Here is the code that I used to debug the issue, the code is actually a trivial call to file_upload method. The trick is to trigger upload cancellation by hitting Ctrl-C at a correct moment. In our setup I used ~100MB file which gave me a reasonable time window during the upload. If you are lucky that after hitting Ctrl-C you should see enormous amount of tracebacks printed like the one I included above.

#!/usr/bin/env python

import argparse
import logging
import signal
import traceback

import botocore
import boto3

# Configure logging to use DEBUG, this shows tracebacks from execptions
# handled by boto internally.
fmt = "%(asctime)s %(threadName)s %(levelname)s %(name)s (%(pathname)s:%(lineno)d) :: %(message)s"
logging.basicConfig(level=logging.DEBUG, format=fmt)

_log = logging.getLogger()

# In our case we try to gracefully terminate transfers when a signal is sent
# by the scheduler which executes all processing jobs. This is done by raising
# special exception which inherits BaseException so that it's not swalowed by
# regular `except Exception`, i.e. it behaves more like KeyboardInterrupt.
class GracefulShutdownInterrupt(BaseException):
    pass


def _signal_handler(signum, stack_frame):
    signame = signal.Signals(signum).name
    _log.info(f"************* Signal {signame} detected, cleaning up and shutting down. ************\n")
    traceback.print_stack(stack_frame)
    raise GracefulShutdownInterrupt(f"Received signal {signame}.")


def main():

    parser = argparse.ArgumentParser()
    parser.add_argument("file", help="File to upload to S3.")
    parser.add_argument("bucket", help="Name S3 bucket.")
    parser.add_argument("path", help="Name of the object in the bucket.")
    parser.add_argument("-p", "--profile", default=None, help="AWS profile name.")
    parser.add_argument("--endpoint-url", default=None, help="Endpoint URL.")
    parser.add_argument("--access-key-id", default=None, help="Access key ID.")
    parser.add_argument("--secret-access-key", default=None, help="Secret access key.")
    args = parser.parse_args()

    session = boto3.Session(profile_name=args.profile)
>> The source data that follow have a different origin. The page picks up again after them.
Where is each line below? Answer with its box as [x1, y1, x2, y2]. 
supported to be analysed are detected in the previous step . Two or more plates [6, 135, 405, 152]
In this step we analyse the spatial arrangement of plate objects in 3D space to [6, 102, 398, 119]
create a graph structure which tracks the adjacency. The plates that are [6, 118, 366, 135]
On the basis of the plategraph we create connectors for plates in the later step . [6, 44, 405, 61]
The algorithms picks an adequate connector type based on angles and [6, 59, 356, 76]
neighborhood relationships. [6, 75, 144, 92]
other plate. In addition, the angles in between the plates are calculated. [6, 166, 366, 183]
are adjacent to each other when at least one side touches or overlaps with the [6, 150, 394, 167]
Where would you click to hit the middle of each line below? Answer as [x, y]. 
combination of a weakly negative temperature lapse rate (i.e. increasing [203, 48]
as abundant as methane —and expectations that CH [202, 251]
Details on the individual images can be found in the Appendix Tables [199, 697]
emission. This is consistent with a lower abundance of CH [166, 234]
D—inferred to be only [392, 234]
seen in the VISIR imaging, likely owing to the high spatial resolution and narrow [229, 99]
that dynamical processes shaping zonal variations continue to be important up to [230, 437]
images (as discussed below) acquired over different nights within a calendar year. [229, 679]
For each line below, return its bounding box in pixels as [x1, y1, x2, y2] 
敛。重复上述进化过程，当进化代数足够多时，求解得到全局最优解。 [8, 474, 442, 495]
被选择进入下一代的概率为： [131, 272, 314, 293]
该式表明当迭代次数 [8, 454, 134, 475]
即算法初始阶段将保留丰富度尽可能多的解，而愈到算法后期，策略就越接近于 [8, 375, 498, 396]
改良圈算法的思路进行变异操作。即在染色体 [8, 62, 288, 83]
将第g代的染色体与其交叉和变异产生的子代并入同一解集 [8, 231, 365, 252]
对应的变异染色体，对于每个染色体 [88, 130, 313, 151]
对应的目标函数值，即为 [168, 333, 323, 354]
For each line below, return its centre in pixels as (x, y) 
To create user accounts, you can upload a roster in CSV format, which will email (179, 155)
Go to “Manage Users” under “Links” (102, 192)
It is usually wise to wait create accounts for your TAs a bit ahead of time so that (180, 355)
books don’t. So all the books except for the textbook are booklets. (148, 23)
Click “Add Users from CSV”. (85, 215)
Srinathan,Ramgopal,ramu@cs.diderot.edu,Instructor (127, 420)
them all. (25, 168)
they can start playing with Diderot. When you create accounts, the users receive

    # This configuration is what we use by default in our setup.
    config = botocore.config.Config(read_timeout=180, retries={"mode": "adaptive", "max_attempts": 10})
    client = session.client(
        "s3",
        endpoint_url=args.endpoint_url,
        aws_access_key_id=args.access_key_id,
        aws_secret_access_key=args.secret_access_key,
        config=config,
    )

    # Installing handler is optional, if KeyboardInterrupt is raised instead of
    # GracefulShutdownInterrupt then the exception raised by coordinators will
    # be different (CancelledError vs. FatalError).
    signal.signal(signal.SIGINT, _signal_handler)
    signal.signal(signal.SIGTERM, _signal_handler)
    client.upload_file(args.file, args.bucket, args.path)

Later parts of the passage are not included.